### Data for this task ###
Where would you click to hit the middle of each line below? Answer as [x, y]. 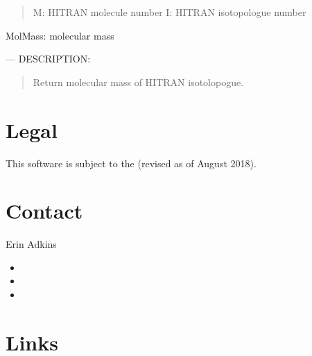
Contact [44, 211]
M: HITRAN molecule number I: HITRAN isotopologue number [170, 12]
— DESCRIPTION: [48, 59]
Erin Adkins [31, 244]
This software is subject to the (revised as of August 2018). [131, 163]
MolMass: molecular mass [60, 35]
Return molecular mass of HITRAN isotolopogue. [138, 82]
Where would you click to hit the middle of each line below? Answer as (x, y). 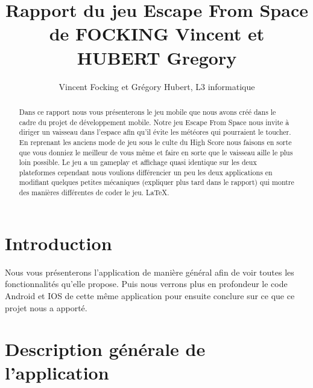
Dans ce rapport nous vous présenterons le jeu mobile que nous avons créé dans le (147, 112)
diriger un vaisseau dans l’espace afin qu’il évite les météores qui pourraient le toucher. (155, 132)
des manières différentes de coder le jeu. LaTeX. (94, 192)
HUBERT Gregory (157, 57)
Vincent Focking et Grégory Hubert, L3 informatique (157, 86)
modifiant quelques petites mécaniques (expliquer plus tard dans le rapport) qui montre (156, 182)
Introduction (58, 243)
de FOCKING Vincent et (157, 34)
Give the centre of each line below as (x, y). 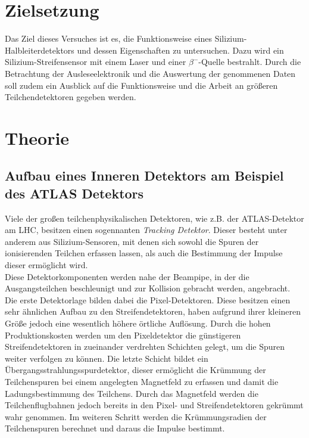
###
The task: Each entry must be retyped word for word, with every image omitted.

Completed task:
Where would you click to hit the middle of each line below? Answer as [x, y]. 
Contact [44, 211]
M: HITRAN molecule number I: HITRAN isotopologue number [170, 12]
— DESCRIPTION: [48, 59]
Erin Adkins [31, 244]
This software is subject to the (revised as of August 2018). [131, 163]
MolMass: molecular mass [60, 35]
Return molecular mass of HITRAN isotolopogue. [138, 82]
Where would you click to hit the middle of each line below? Answer as (x, y). 
Dans ce rapport nous vous présenterons le jeu mobile que nous avons créé dans le (147, 112)
diriger un vaisseau dans l’espace afin qu’il évite les météores qui pourraient le toucher. (155, 132)
des manières différentes de coder le jeu. LaTeX. (94, 192)
HUBERT Gregory (157, 57)
Vincent Focking et Grégory Hubert, L3 informatique (157, 86)
modifiant quelques petites mécaniques (expliquer plus tard dans le rapport) qui montre (156, 182)
Introduction (58, 243)
de FOCKING Vincent et (157, 34)
Give the centre of each line below as (x, y). 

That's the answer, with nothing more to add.